▶ [Task to complete]:
Please copy the data exactly as it stands, minus the images.

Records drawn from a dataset
● ● ● ●

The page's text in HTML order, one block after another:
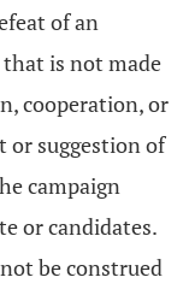
of an
is not made
cooperation, or
or suggestion of
campaign
or candidates.
be construed
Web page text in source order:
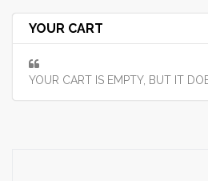
YOUR CART
YOUR CART IS EMPTY, BUT IT
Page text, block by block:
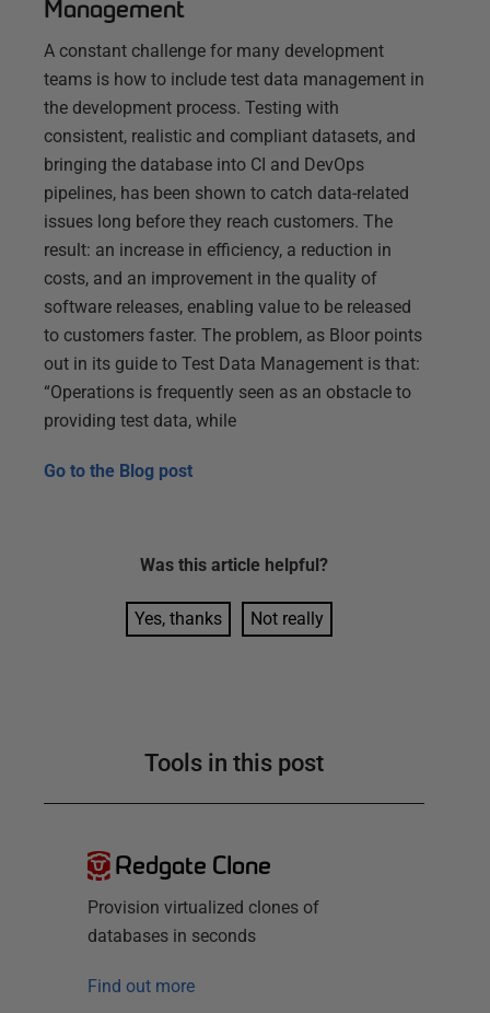
Management
A constant challenge for many development
teams is how to include test data management in
the development process. Testing with
consistent, realistic and compliant datasets, and
bringing the database into CI and DevOps
pipelines, has been shown to catch data-related
issues long before they reach customers. The
result: an increase in efficiency, a reduction in
costs, and an improvement in the quality of
software releases, enabling value to be released
to customers faster. The problem, as Bloor points
out in its guide to Test Data Management is that:
“Operations is frequently seen as an obstacle to
providing test data, while
Go to the Blog post
Was this article helpful?
Yes, thanks Not really
Tools in this post
Redgate Clone
Provision virtualized clones of
databases in seconds
Find out more
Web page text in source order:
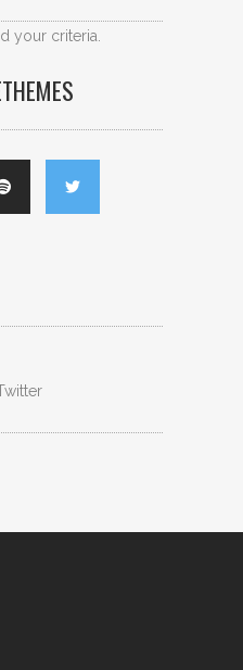
your criteria.
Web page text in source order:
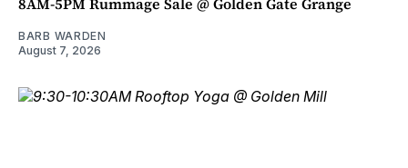
BARB WARDEN
August 7, 2026
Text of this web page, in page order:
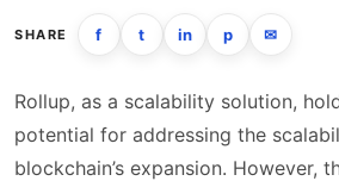
SHARE f t in p ✉
Rollup, as a scalability solution,
potential for addressing the
blockchain’s expansion. However,
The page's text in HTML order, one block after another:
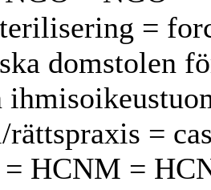
=
domstolen
=
HCNM =
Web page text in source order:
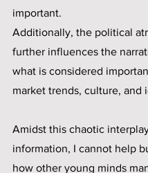
important.
Additionally, the political
further influences the
what is considered
market trends, culture, and
Amidst this chaotic
information, I cannot help
how other young minds
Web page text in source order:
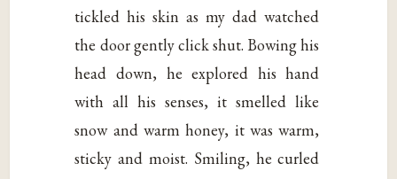
tickled his skin as my dad watched
the door gently click shut. Bowing his
head down, he explored his hand
with all his senses, it smelled like
snow and warm honey, it was warm,
sticky and moist. Smiling, he curled

● ● ● ●

▶ [Answer space]:
The page's text in HTML order, one block after another:
of an
is not made
cooperation, or
or suggestion of
campaign
or candidates.
be construed
Web page text in source order:
YOUR CART
YOUR CART IS EMPTY, BUT IT
Page text, block by block:
Management
A constant challenge for many development
teams is how to include test data management in
the development process. Testing with
consistent, realistic and compliant datasets, and
bringing the database into CI and DevOps
pipelines, has been shown to catch data-related
issues long before they reach customers. The
result: an increase in efficiency, a reduction in
costs, and an improvement in the quality of
software releases, enabling value to be released
to customers faster. The problem, as Bloor points
out in its guide to Test Data Management is that:
“Operations is frequently seen as an obstacle to
providing test data, while
Go to the Blog post
Was this article helpful?
Yes, thanks Not really
Tools in this post
Redgate Clone
Provision virtualized clones of
databases in seconds
Find out more
Web page text in source order:
your criteria.
Web page text in source order:
BARB WARDEN
August 7, 2026
Text of this web page, in page order:
SHARE f t in p ✉
Rollup, as a scalability solution,
potential for addressing the
blockchain’s expansion. However,
The page's text in HTML order, one block after another:
=
domstolen
=
HCNM =
Web page text in source order:
important.
Additionally, the political
further influences the
what is considered
market trends, culture, and
Amidst this chaotic
information, I cannot help
how other young minds
Web page text in source order:
tickled his skin as my dad watched
the door gently click shut. Bowing his
head down, he explored his hand
with all his senses, it smelled like
snow and warm honey, it was warm,
sticky and moist. Smiling, he curled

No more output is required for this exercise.